Perfect present

ERIC FRANCIS -- Calgary Sun

, Last Updated: 11:43 AM ET

 SAN JOSE -- For the first time in almost a decade, Jarome Iginla won't be home for Mother's Day.

 "I was just thinking that," said his mom, Susan Schuhard, from her home in St. Albert yesterday.

  "But what a good excuse he has."

 Although he always makes a point of taking his mother, grandmother and various other family members out for Mother's Day brunch or dinner, he'll instead take hockey's centre stage this afternoon when he lines up for the opening of the Western Conference final (2 p.m., CBC).

 However, he won't be using the game as an excuse, having made arrangements for his mother and grandmother to receive flower arrangements Friday -- something he's done ever since he left home to play in Kamloops as a teen.

 "Sometimes I'm a little more original," shrugged Jarome, beaming when talk turns to his dear ol' ma.

 "She always says -- or pretends -- she likes them and that's part of the tradition too. It's good to hear she's happy we're not there. I'm happy too. We'll do a Mother's Day thing later."

 While most players likely sent their mothers a card, flowers or will simply call before today's game, it's clear the bond between Iginla and his mother is deeper than most. A single mom who raised Jarome with the help of her parents, Schuhard worked tirelessly to ensure her son could play all the sports that helped make him the man he is today.

 A respectful, humble person who does his mother, city and country proud every time he speaks or plays, Jarome's work ethic is once again being mirrored by his mother, who is close to fulfilling a dream of her own.

 With the financial backing of her only child, Schuhard is now just one year away from graduating with a four-year Secondary Education degree at the University of Alberta, with a major in drama and minor in music. A singer and actress, who cut short her education and career 26 years ago to raise Jarome, she'll graduate next April with hopes of fulfilling a lifelong goal of teaching children.

 "I'm very proud of her," said Jarome with a twinkle in his eye.

 "I know it took a lot of courage to go back and be an older student and also try something new. At first, she was a little intimidated by all the work and getting back into the books but she's really enjoying it and she's worked very hard at it. I think she'll be a wonderful teacher.
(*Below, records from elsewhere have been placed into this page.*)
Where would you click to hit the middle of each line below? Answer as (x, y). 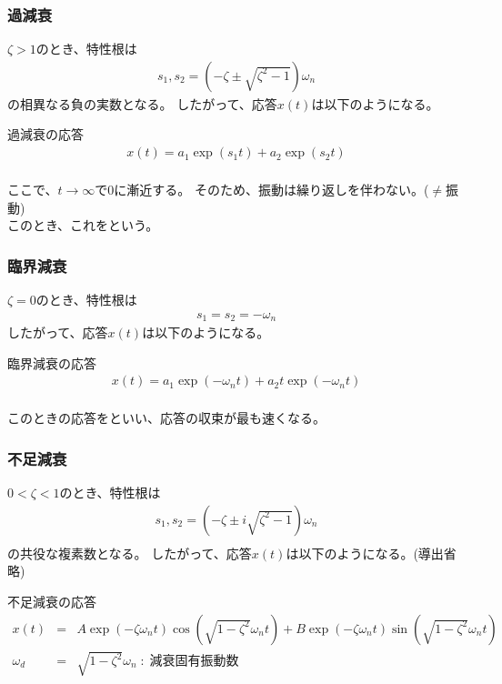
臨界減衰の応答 (52, 362)
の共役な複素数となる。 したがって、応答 (130, 553)
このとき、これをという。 (83, 225)
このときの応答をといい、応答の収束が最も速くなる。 (166, 418)
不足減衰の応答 (52, 602)
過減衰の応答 (45, 134)
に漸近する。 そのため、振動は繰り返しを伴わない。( (271, 190)
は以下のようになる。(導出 (365, 553)
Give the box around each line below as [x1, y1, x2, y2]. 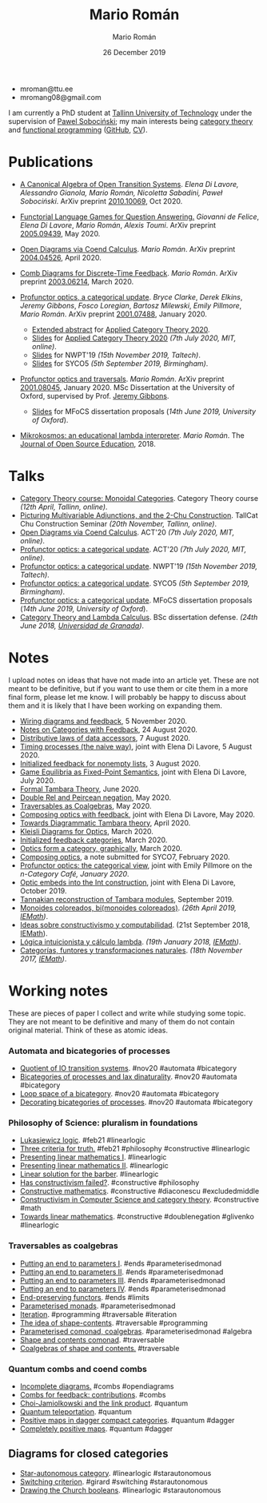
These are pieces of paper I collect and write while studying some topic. [8, 1008, 246, 1018]
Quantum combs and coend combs [8, 1363, 148, 1374]
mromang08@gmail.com [19, 92, 102, 101]
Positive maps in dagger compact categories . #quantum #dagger [19, 1415, 235, 1425]
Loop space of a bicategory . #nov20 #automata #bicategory [19, 1088, 220, 1098]
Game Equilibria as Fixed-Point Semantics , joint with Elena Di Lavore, [19, 767, 247, 777]
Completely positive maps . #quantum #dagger [19, 1424, 173, 1433]
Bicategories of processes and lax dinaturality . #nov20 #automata [19, 1072, 237, 1081]
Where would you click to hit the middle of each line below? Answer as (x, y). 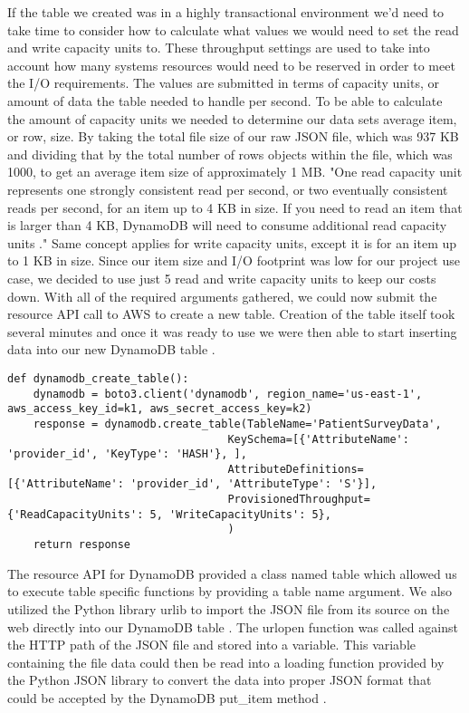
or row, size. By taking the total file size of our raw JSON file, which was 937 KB (233, 136)
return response (82, 545)
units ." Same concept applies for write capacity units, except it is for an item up (232, 242)
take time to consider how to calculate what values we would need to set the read (233, 29)
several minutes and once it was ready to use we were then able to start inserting (232, 331)
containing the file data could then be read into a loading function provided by (226, 662)
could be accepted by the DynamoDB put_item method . (167, 697)
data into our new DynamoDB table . (111, 349)
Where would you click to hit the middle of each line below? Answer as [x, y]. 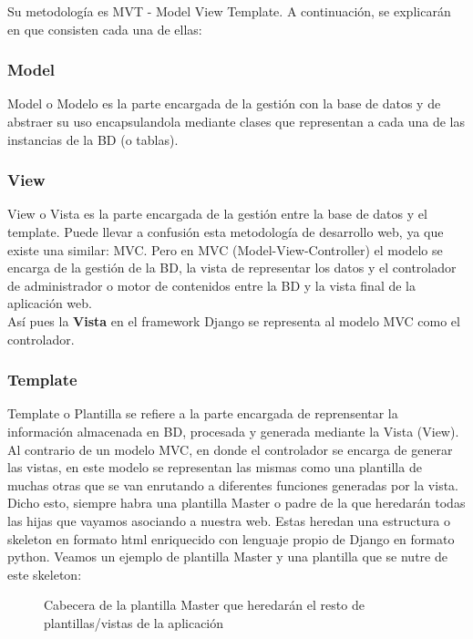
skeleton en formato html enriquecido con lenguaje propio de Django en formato [231, 538]
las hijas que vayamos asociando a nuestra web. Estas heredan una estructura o [229, 520]
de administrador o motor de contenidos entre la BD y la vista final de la [211, 285]
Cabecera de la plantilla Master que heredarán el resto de [204, 605]
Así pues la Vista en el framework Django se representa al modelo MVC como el [234, 320]
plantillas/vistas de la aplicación [134, 622]
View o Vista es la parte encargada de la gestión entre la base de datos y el [217, 214]
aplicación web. [50, 303]
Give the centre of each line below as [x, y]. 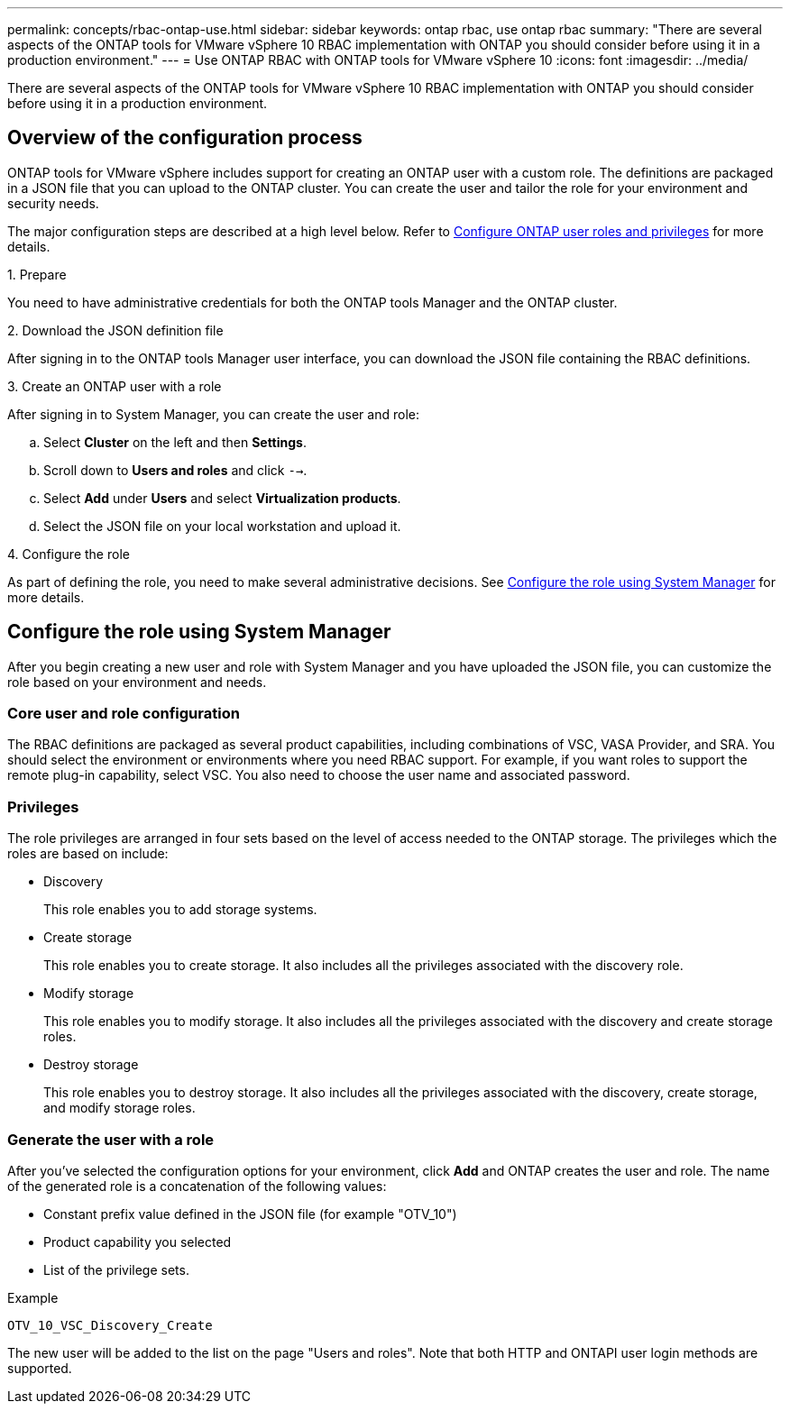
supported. [40, 1368]
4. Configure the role [69, 554]
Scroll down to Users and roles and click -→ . [175, 470]
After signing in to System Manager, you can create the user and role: [213, 414]
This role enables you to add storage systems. [180, 910]
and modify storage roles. [119, 1108]
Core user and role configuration [124, 714]
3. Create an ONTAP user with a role [115, 386]
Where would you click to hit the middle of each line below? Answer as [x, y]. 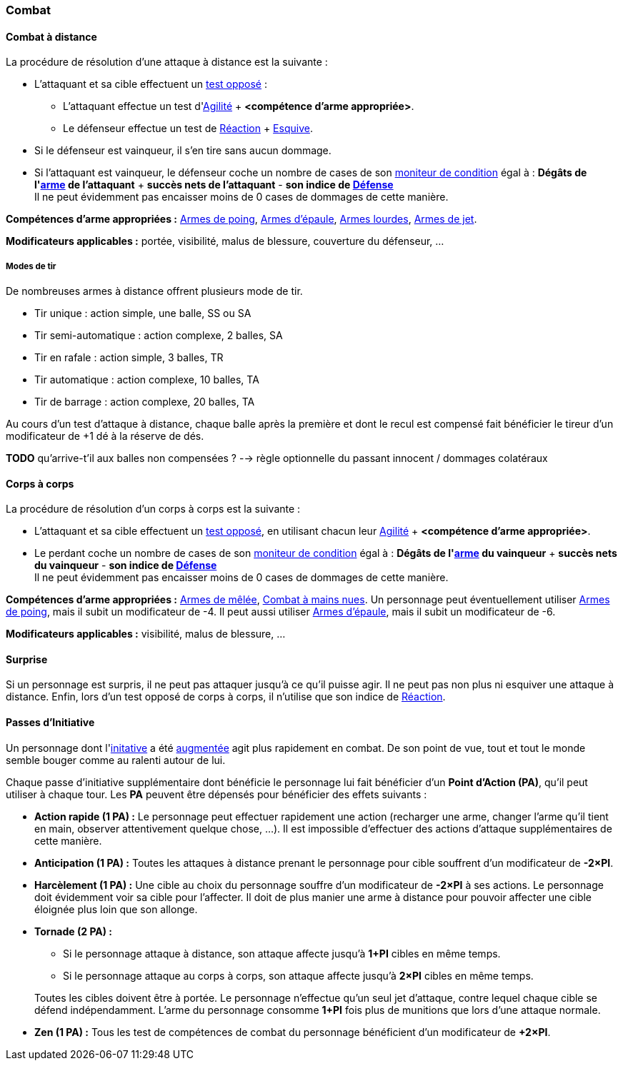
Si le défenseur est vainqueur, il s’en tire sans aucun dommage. [183, 151]
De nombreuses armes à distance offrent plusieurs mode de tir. [154, 291]
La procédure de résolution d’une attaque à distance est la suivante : [167, 62]
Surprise [27, 659]
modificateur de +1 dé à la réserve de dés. [105, 436]
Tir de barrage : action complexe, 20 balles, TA [145, 402]
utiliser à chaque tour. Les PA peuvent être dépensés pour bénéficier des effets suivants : [216, 794]
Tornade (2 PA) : [74, 931]
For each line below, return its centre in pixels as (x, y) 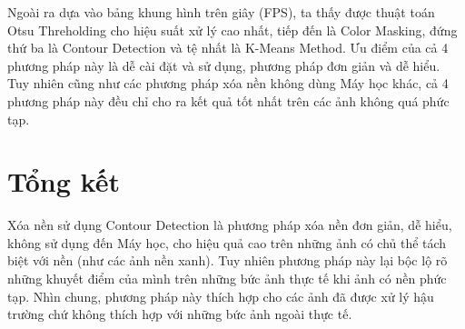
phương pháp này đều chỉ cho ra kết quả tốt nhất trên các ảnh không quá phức (228, 100)
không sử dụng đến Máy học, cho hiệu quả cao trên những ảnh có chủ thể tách (227, 242)
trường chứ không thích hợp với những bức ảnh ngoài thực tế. (180, 314)
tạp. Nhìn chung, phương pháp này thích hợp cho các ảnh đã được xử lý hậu (221, 296)
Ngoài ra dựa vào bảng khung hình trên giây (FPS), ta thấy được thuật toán (221, 12)
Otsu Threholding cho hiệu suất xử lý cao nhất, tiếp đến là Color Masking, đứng (232, 30)
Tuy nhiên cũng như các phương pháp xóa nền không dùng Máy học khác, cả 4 (228, 83)
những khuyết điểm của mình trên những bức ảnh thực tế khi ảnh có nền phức (227, 279)
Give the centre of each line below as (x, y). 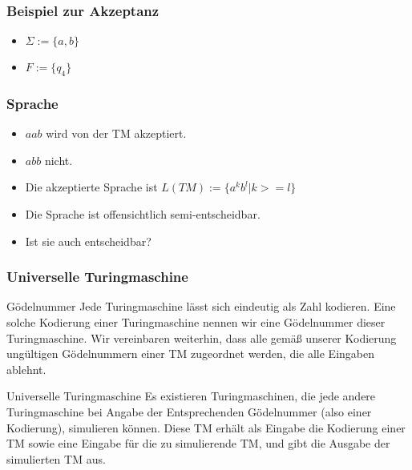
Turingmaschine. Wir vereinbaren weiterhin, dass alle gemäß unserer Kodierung (202, 337)
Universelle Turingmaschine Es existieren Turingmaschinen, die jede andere (191, 396)
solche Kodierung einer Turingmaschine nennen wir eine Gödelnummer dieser (196, 322)
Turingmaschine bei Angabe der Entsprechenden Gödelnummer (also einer (189, 411)
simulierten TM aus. (56, 458)
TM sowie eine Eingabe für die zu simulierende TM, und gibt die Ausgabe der (198, 443)
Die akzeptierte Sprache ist (91, 187)
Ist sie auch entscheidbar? (88, 241)
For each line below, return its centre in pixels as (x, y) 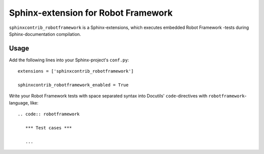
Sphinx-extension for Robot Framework (91, 13)
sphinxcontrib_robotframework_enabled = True (73, 85)
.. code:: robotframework (49, 114)
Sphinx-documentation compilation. (45, 34)
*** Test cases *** (49, 128)
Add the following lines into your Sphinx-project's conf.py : (69, 60)
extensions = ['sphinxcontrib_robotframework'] (76, 71)
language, (19, 103)
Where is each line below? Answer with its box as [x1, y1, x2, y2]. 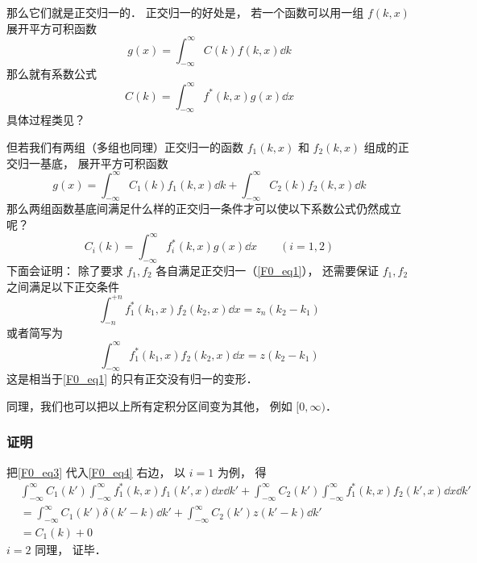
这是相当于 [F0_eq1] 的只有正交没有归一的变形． [6, 370, 258, 387]
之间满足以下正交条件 [6, 277, 119, 294]
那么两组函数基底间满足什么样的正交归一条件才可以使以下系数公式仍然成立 [6, 200, 401, 217]
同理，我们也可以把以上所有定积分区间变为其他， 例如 [6, 397, 292, 414]
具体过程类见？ [6, 111, 85, 128]
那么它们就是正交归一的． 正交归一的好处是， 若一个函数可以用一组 [6, 4, 364, 20]
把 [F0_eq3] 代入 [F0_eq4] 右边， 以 [6, 463, 186, 480]
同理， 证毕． [35, 541, 106, 557]
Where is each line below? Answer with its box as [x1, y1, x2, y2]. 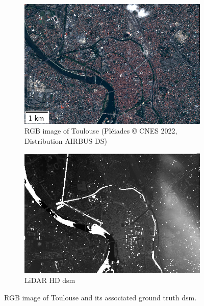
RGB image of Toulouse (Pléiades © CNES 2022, [24, 125, 177, 136]
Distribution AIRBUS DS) [24, 135, 107, 146]
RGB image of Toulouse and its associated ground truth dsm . [4, 292, 197, 302]
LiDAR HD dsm [24, 275, 75, 286]

She loves music and drama and that's her specialty. I always saw her with kids growing up -- she did a lot of entertaining for them, so it'll be great. What an accomplishment, to have her degree in that. It's not easy, I'm sure."

 What really won't be easy is if the Flames go on another playoff run next year and he misses her graduation day.

 "I hope it doesn't fall on a game night -- I'll cross my fingers," said Jarome, who spends his summers living down the street from the condo he bought his mother.

 "I know it's going to be a big day for both of us," added mom, who has attended all but one playoff game at the 'Dome.

 "Our relationship is special because we've always allowed independence. A lot of single parents don't let that occur and they become too dependent. He never forgets his mom, whether it's my birthday or Valentine's Day or Mother's Day. He always sends flowers and he's always supportive. As busy as he is, he doesn't forget. He really is a good boy."

 Schuhard is enthralled with the grip the Flames have on the entire province.

 "I was wearing my (Flames) jersey the other day and people gave me a thumbs-up, which is unusual because I usually get horrible looks," she said. "Even people (in Edmonton) are getting excited about it."

 While Jarome is in California chasing his Stanley Cup dream, Schuhard will have a full house today as several family members will convene around both her TVs to watch him play the Sharks.

 "Two goals ... now that would be a Mother's Day gift," laughed mom.

 Or, as she says, just seeing her boy do what he loves, is the perfect present.